Вообще, если взвесить – этот поступок, с цветами, был достаточно неглупым. Хоть он и отбросил меня по болезненным ощущениям далеко назад, сквозь эту хинную невыносимость просачивается медовый вкус. Ложкой дегтя можно испортить целую бочку меда. Тут так и получилось, хотя и не мед был в бочке, а забвение, и деготь  - напоминание. Но каплей любви можно разбавить даже самое жестокое, вечное одиночество любящего и скорбящего сердца – получится все равно светлое чувство.

И вот это забвение вскрылось, в бочке сконцентрировалась квинтэссенция памяти, этакая фантомная боль, когда тебя разрезали пополам, и ты вот точно чувствуешь, что целый, но второй половины не видишь. Шок.
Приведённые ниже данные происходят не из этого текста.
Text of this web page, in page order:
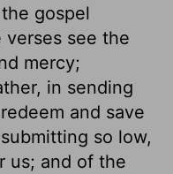
gospel
verses see the
mercy;
in sending
and save
so low,
us; and of the
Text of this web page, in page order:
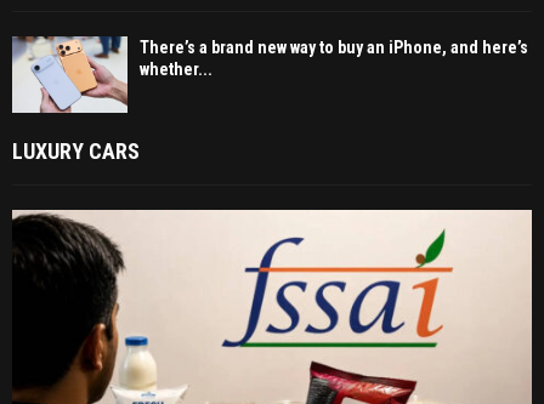
There’s a brand new way to buy an iPhone, and here’s
whether...
LUXURY CARS
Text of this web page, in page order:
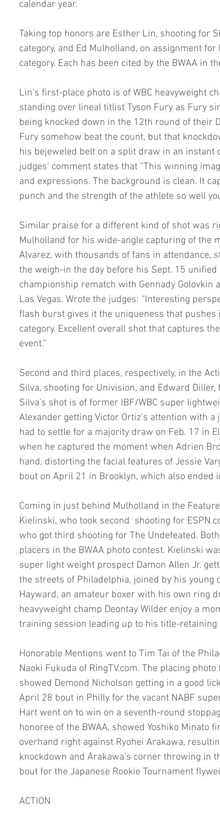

Потому как тут же совершается главная ошибка – жить так как раньше, до того как. Ходить двумя ногами, держать кастрюлю с кипятком обеими руками, смотреть и слушать в стерео режиме. Прикол в чем – мозг-то тоже думает, что он целый. И команды отдает всеми отделами, с учетом этой целостности. Калеки жалки и нелепы. Особенно когда покалечена душа, сердце. Разум не успевает за тем, что хочет желание. И я обвариваюсь в кипятке. Когда я представляю, что с тобой может происходить что-то подобное, я молю бога отдать мне большую часть, а лучше все целиком.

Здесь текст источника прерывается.